Emphasis is on analyzing observed measurements, typically from a sample.
Key questions addressed:
- What is the typical value for the measurements?
- How much variation exists within the measurements?
- What is the shape or distribution of the measurements?
- Are there any extreme values, and what do they indicate?
- If two variables are present, what kind of relationship exists and how strong is it?
Importance:
- With large datasets, inspecting all data values directly is impractical for gaining useful knowledge.
- Data must be summarized to be comprehended.
Definition: Descriptive statistics involves the collection, organization, analysis, and presentation of data.
Examples:
- Frequency distribution.
- Measures of central tendency:
  - Mean.
  - Median.
  - Mode.
- Measures of dispersion (variation):
  - Range.
  - Variance. Denoted as \sigma^2 . It measures the spread of data points around the mean.
  - Standard deviation. Denoted as \sigma . It is the square root of the variance and provides a measure of the average distance of data points from the mean.
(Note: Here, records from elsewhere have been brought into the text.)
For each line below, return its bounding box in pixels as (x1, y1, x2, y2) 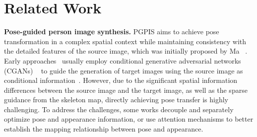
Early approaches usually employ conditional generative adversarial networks (4, 55, 241, 66)
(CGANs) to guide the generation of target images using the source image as (4, 65, 243, 75)
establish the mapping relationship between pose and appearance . (4, 124, 203, 134)
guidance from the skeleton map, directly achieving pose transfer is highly (4, 94, 228, 105)
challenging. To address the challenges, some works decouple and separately (4, 104, 234, 114)
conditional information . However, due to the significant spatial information (4, 75, 238, 85)
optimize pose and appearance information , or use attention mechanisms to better (4, 114, 254, 124)
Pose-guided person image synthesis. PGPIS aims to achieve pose (4, 26, 219, 37)
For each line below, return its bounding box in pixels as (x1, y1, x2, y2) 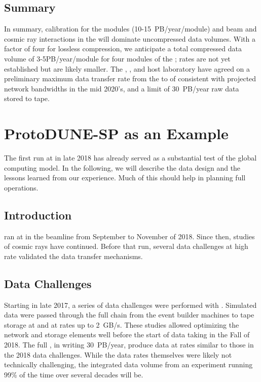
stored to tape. (4, 93, 50, 104)
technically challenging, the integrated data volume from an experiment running (4, 359, 253, 370)
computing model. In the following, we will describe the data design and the (4, 162, 241, 173)
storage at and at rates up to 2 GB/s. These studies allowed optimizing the (4, 319, 239, 330)
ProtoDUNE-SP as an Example (4, 123, 229, 144)
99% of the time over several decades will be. (4, 369, 143, 379)
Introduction (4, 207, 72, 222)
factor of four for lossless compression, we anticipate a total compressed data (4, 43, 242, 54)
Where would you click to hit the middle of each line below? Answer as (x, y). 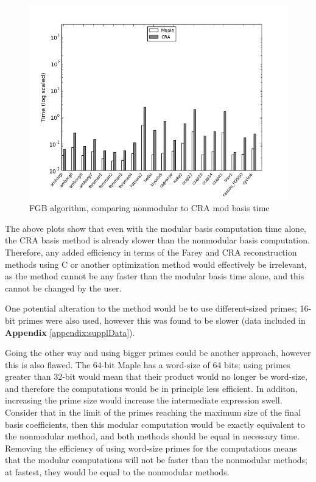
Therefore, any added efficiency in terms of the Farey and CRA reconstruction (151, 252)
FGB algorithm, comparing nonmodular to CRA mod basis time (149, 208)
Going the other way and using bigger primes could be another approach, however (158, 353)
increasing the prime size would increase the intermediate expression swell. (144, 400)
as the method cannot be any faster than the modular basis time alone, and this (155, 276)
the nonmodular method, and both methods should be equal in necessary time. (152, 436)
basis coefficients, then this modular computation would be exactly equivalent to (155, 424)
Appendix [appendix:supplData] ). (70, 332)
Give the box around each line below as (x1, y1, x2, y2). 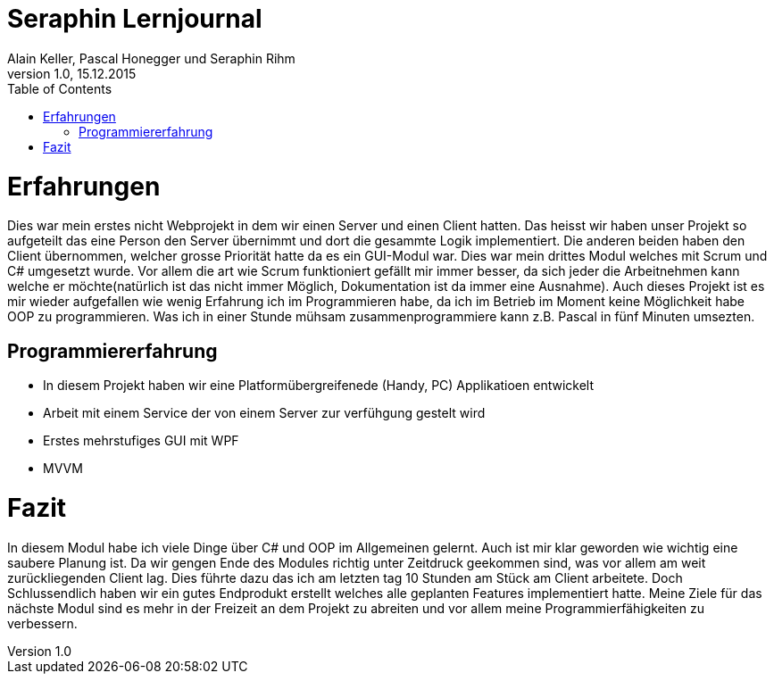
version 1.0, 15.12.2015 (7, 65, 137, 81)
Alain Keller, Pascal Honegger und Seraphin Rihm (7, 50, 295, 66)
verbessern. (7, 615, 78, 631)
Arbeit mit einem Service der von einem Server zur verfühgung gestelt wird (43, 405, 486, 421)
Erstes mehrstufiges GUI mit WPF (43, 433, 239, 449)
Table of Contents (7, 80, 112, 96)
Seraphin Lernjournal (7, 4, 262, 34)
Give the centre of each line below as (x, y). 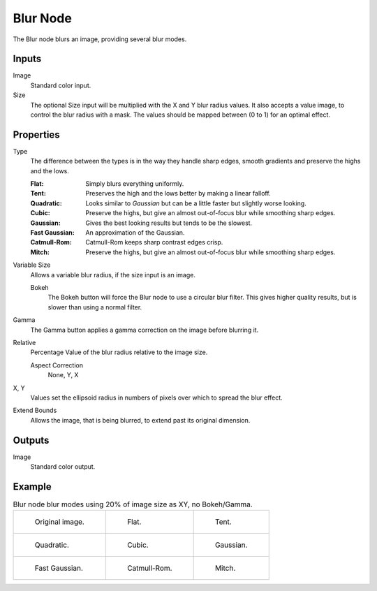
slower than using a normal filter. (95, 307)
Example (32, 487)
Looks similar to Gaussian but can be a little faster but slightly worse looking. (196, 203)
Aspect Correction (57, 365)
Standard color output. (63, 466)
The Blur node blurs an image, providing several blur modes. (100, 39)
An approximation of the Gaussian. (135, 233)
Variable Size (32, 265)
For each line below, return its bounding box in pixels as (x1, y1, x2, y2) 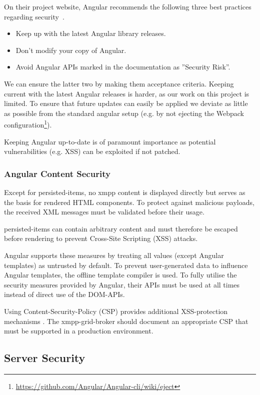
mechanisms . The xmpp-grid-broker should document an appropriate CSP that (4, 315, 248, 326)
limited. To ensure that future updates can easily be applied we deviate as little (4, 98, 248, 108)
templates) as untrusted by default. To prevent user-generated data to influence (4, 259, 248, 270)
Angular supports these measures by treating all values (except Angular (4, 249, 224, 260)
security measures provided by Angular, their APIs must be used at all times (4, 279, 240, 289)
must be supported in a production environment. (4, 325, 153, 336)
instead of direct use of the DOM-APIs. (4, 289, 125, 299)
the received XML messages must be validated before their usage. (4, 206, 204, 217)
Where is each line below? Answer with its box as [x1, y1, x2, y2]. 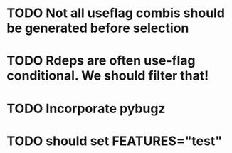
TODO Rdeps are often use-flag [6, 53, 196, 69]
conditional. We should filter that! [6, 68, 209, 84]
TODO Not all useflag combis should [6, 5, 226, 21]
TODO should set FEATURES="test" [6, 133, 222, 149]
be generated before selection [6, 20, 189, 36]
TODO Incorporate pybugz [6, 100, 166, 117]
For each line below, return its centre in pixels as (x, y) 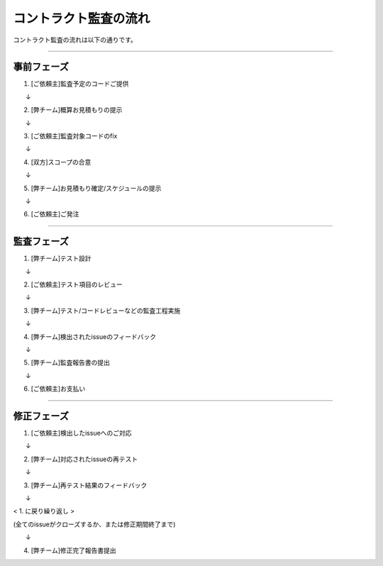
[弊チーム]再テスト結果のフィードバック (89, 485)
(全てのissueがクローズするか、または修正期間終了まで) (94, 524)
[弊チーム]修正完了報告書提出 (73, 550)
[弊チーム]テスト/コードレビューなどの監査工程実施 (106, 310)
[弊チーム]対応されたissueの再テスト (84, 459)
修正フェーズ (41, 416)
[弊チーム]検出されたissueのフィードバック (94, 336)
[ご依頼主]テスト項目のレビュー (77, 284)

It would be preferable to have measurements from the entire population, but this is often not obtainable or too costly.
Example: Safety data collection via crash testing does not involve testing every car produced.
Definition: Inferential statistics aims to make reasonable estimates about population characteristics using sample data.
Process:
- A large population (with unknown characteristics called parameters) is analyzed.
- Due to the infeasibility or high cost of obtaining data from the entire population, a sample (a smaller subset) is examined.

Population: Represented as a large blue oval with unknown characteristics (parameters).
Sample: A small green oval, which is a subset of the population, used to infer population characteristics.

Context: Michelin uses a feature called Track Connect to help race car drivers maximize tire performance.
Method: The Track Connect app provides personalized advice on optimal tire pressure and temperature.
Experiment: Michelin collected data from 30 drivers on various tracks and conditions to evaluate the app.
Data collected: Air pressure, temperature, and gas mileage.
Conclusion: Tires lasted longer and cars achieved better gas mileage.
Type of statistics: Inferential statistics.
Explanation: Michelin used data from a sample (30 drivers) to make conclusions about all race car drivers.